Problem to work on. Can you give all the records again without altering a single character?

(Data provided Opens)

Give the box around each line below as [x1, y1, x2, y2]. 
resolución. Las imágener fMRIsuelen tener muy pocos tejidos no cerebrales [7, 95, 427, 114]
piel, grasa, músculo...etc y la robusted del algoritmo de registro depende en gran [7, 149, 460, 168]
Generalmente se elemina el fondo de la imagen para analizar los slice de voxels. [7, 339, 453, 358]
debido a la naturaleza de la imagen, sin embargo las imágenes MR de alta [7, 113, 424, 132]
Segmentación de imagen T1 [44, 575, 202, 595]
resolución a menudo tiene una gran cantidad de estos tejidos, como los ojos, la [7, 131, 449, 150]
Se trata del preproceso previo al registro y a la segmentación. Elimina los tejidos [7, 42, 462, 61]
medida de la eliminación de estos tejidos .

(Data provided Closes)

Solution for this exercise.
Give the box around each line below as [x1, y1, x2, y2]. 
resolución. Las imágener fMRIsuelen tener muy pocos tejidos no cerebrales [7, 95, 427, 114]
piel, grasa, músculo...etc y la robusted del algoritmo de registro depende en gran [7, 149, 460, 168]
Generalmente se elemina el fondo de la imagen para analizar los slice de voxels. [7, 339, 453, 358]
debido a la naturaleza de la imagen, sin embargo las imágenes MR de alta [7, 113, 424, 132]
Segmentación de imagen T1 [44, 575, 202, 595]
resolución a menudo tiene una gran cantidad de estos tejidos, como los ojos, la [7, 131, 449, 150]
Se trata del preproceso previo al registro y a la segmentación. Elimina los tejidos [7, 42, 462, 61]
medida de la eliminación de estos tejidos .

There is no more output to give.